Mobilità del personale
Su questo punto appare
opportuno prevedere, parallelamente all'esaurimento delle lavorazioni legate
all'arretrato, un passaggio graduale del personale agli altri uffici.
Per quanto riguarda la
destinazione del personale, dovranno essere definite le necessarie procedure di
mobilità. A tal fine si prevedono i criteri di massima di seguito indicati:
a)
tenendo
presenti le specifiche necessità operative degli uffici e salvo diversa opzione
da parte degli interessati, va data la precedenza alla mobilità nell'ambito
della stessa città del Centro di servizio, evitando però situazioni di squilibrio
tra gli uffici della regione;
b)
a
tale ultimo fine occorre assicurare una copertura quanto più possibile omogenea
delle carenze di organico all'interno della regione: non devono cioè
verificarsi situazioni nelle quali, mentre viene, ad esempio, colmata la
carenza di organico degli uffici della città sede del Centro, permangano
situazioni gravemente deficitarie negli altri uffici della regione; per evitare
che ciò si verifichi, la ripartizione del personale dovrà essere bilanciata tra
le diverse sedi, prevedendo, al massimo, una fascia di oscillazione del 10% in
più o in meno;
c)
per
corrispondere alle effettive necessità degli uffici, la percentuale di
copertura deve essere distintamente calcolata per ciascuna
area di inquadramento e non
sulla base del numero complessivo di unità di personale.
Si precisa infine che, in vista del passaggio del personale ad
altri uffici, saranno previste opportune iniziative di formazione.
Sulla base delle indicazioni che precedono, sarà immediatamente
avviata con le Organizzazioni sindacali la contrattazione nazionale, cui
faranno seguito le singole trattative locali.
3. Ci permettete alcune valutazioni?
Le cose che diciamo qui le abbiamo affermate
anche al tavolo di confronto con l’Amministrazione.

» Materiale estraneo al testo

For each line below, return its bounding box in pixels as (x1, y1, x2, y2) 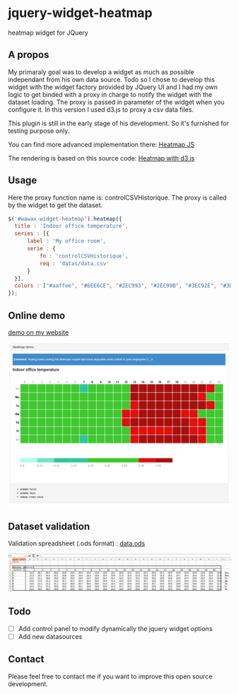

Abbiamo la sensazione che,
dopo aver spremuto ben bene lavoratrici e lavoratori, magari “obbligandoli” per
il lavoro ad emigrare, spostare a livello regionale il confronto, significa
trasformarlo in un confronto puramente “tecnico” in cui le valutazioni da fare
saranno in base agli spostamenti necessari a equilibrare il personale degli
uffici della regione. Di conseguenza, nella migliore delle ipotesi, potrebbe
essere varata una mobilità di tutto il personale delle regioni interessate,
magari corrispondendo – come suggerito dalla CGIL – quote di salario accessorio
(il Fondo Unico, pozzo di San Patrizio) a coloro obbligati a spostarsi.
Questo, in molte realtà regionali, in cui
siamo presenti, sarà il quadro reale, con Direttori Regionali tra l’incudine e
il martello di produttività richiesta e distribuzione del personale.
L’Amministrazione si asterrebbe così dall’assumersi alcun impegno a livello
centrale. L’unico livello nel quale si possono calibrare gli obiettivi di produzione
– e di conseguenza la corresponsione del salario accessorio al personale e la
valutazione dell’operato dei singoli dirigenti locali - su parametri, non
squisitamente tecnici, ma attraverso valutazioni più complesse. In sostanza
la ricaduta di un eventuale distribuzione disomogenea del personale sarebbe
tutta sui Direttori Regionali più o meno pavidi, più o meno manager…
Inoltre, il decentramento della gestione
impedirebbe qualsiasi mobilità volontaria interregionale, che, pur comprendendo
le difficoltà di chi ha da poco sottoscritto accordi sull’argomento fortemente
vincolanti per il personale, riteniamo debba essere riconosciuta, seppur in
maniera regolamentata, a chi subisce una dismissione di attività.
Ma l’Amministrazione propone anche di peggio,
vorrebbe decentrare la questione ponendo addirittura vincoli restrittivi (il
10% in più o in meno negli uffici e la subordinazione all’appartenenza alle
Aree).
Pur criticando l’impianto complessivo sul
piano strettamente “politico” e quindi confermando la nostra proposta, già
circolata negli uffici - abbiamo, sul piano tecnico sottolineato l’impossibilità di parlare di “fasce di oscillazione
per area di inquadramento” in assenza di profili professionali, piante organiche
e in presenza del varo delle Agenzie fiscali e del processo di riqualificazione
in atto.
Se passasse un idea come quella proposta
dall’amministrazione ci sarebbe un travaso di personale negli uffici più
carenti – e probabilmente più scomodi – con una teoria dei vasi comunicanti
– che noi stiamo già osteggiando in tutte le regioni dove si sono stati varati
gli Uffici Unici - secondo cui sarebbe possibile slegare l’utilizzo del
personale da ogni sua esigenza individuale.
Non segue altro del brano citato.